《爱民报》发行的这期报纸, 当天便销售一空。
不出预料,这篇文章在社会上引发了轩然大波。
而撰写这篇文章的作者,便是南方文坛一位鼎鼎有名的人物——廖长义。
这位廖长义, 现年虽只有四十九岁,却早在十年前便在国内声名鹊起。他以脾气硬臭出名,在这方面几乎和左向庭有过之而无不及,人称“北向庭南长义”, 性格由此可见一斑。

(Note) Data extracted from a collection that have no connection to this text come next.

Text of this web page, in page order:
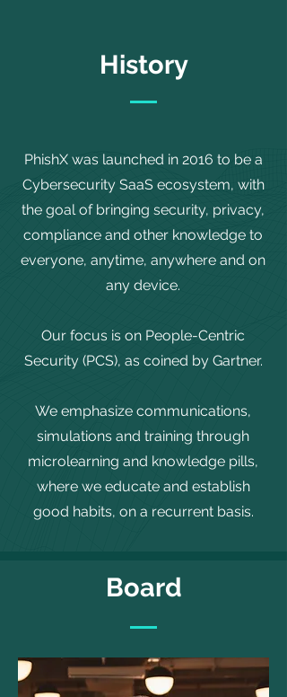
History
PhishX was launched in 2016 to be a
Cybersecurity SaaS ecosystem, with
the goal of bringing security, privacy,
compliance and other knowledge to
everyone, anytime, anywhere and on
any device.
Our focus is on People-Centric
Security (PCS), as coined by Gartner.
We emphasize communications,
simulations and training through
microlearning and knowledge pills,
where we educate and establish
good habits, on a recurrent basis.
Board

他最特殊也是最被人诟病的一点就是, 他和左向庭不同, 祖上还混着四分之一的西伯利亚血统,而且很容易就能从外表看出来,高鼻深目, 头发蜷曲,脾气暴躁,爱酗酒爱挑事,年轻时还三番五次因为醉酒后和人斗殴被关进局子。
然而无论何时, 他都坚称自己是个百分百的华夏人。
廖长义不但这辈子没出过国,甚至有一次, 南方政府打算派懂俄语的他去和毛子大使谈判, 他本来勉强答应下来了,结果一看政府拟好的谈判书上写的内容,又听说还要被派出国常驻那里, 顿时勃然大怒, 直接闯进总统办公室指着对方的鼻子大骂一番。

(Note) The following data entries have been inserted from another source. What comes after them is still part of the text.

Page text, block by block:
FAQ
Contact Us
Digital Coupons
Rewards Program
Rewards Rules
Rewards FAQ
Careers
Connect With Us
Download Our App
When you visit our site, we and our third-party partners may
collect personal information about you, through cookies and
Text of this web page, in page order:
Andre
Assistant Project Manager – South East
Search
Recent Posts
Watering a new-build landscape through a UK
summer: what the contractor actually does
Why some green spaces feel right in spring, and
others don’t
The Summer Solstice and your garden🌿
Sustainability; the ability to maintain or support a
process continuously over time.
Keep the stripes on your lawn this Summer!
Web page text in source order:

趁着总统被骂到一脸懵逼的时候,他还怒气上头碎了一个元代的青花瓷, 等当面发泄完一肚子气, 这才大摇大摆地丢下辞职信扬长而去。
而因为廖长义在文坛和社会上的影响力, 很多人都对他这一举动拍手称快,事后总统不但没敢治他的罪,还只能捏着鼻子好声好气地给廖长义道歉,并每个月定期给对方的银行账户一笔汇款,就希望这位祖宗能稍微消停一些。

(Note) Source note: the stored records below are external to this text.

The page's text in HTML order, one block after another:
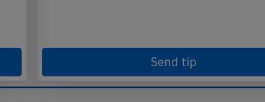
Send tip
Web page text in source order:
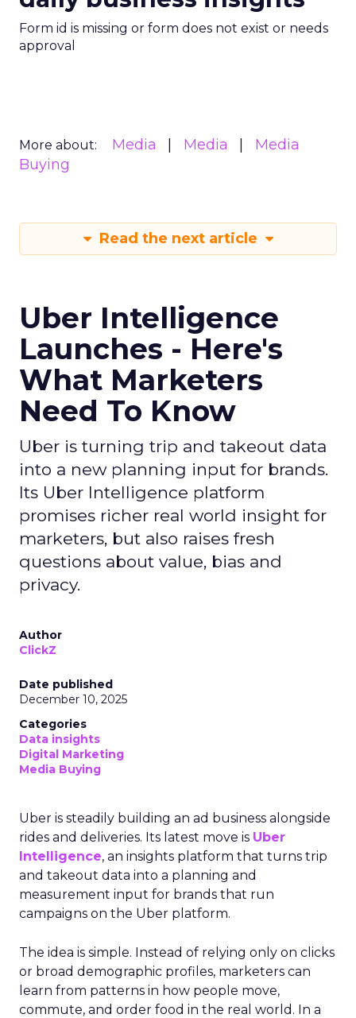
Form id is missing or form does not exist or needs
approval
More about: Media Media
Media
Buying
Read the next article
Uber Intelligence
Launches - Here's
What Marketers
Need To Know
Uber is turning trip and takeout data
into a new planning input for brands.
Its Uber Intelligence platform
promises richer real world insight for
marketers, but also raises fresh
questions about value, bias and
privacy.
Author
ClickZ
Date published
December 10, 2025
Categories
Data insights
Digital Marketing
Media Buying
Uber is steadily building an ad business alongside
rides and deliveries. Its latest move is Uber
Intelligence, an insights platform that turns trip
and takeout data into a planning and
measurement input for brands that run
campaigns on the Uber platform.
The idea is simple. Instead of relying only on clicks
or broad demographic profiles, marketers can
learn from patterns in how people move,
commute, and order food in the real world. In a
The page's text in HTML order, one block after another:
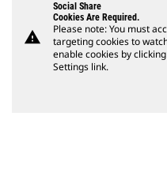
warning
Social Share
Cookies Are Required.
Please note: You must
targeting cookies to
enable cookies by
Settings link.

不说向着他们说话了,别给他们平白无故找麻烦就不错了。
……不过,从《爱民报》今日的头版头条看来,这祖宗不但没消停,甚至还变本加厉了!
这篇文章非常具有廖长义的个人色彩,开篇先是列出近代以来国家的种种“成就”,毫不顾忌地啪啪打两方政府的脸,然后正当人们看得乐呵,以为他是在对这帮在其位不谋其职的政客开炮时,廖长义突然又调转枪/口,把四万万麻木不仁的国民也痛骂了一顿。
看着这篇文章,很多人都怀疑,廖长义这家伙是不是酒又喝多了,正借着酒劲发疯呢?
不然天底下怎么会有这样的人,骂头顶上当官的就算了,连底下的老百姓也一起骂?
更叫人看得闹心的是,他还在文章中整整列出了十条百年后国必亡的理由,等到快结尾了,才好似勉为其难地补充了一句“一家之言,欢迎诸君批驳”,基本约等于没说。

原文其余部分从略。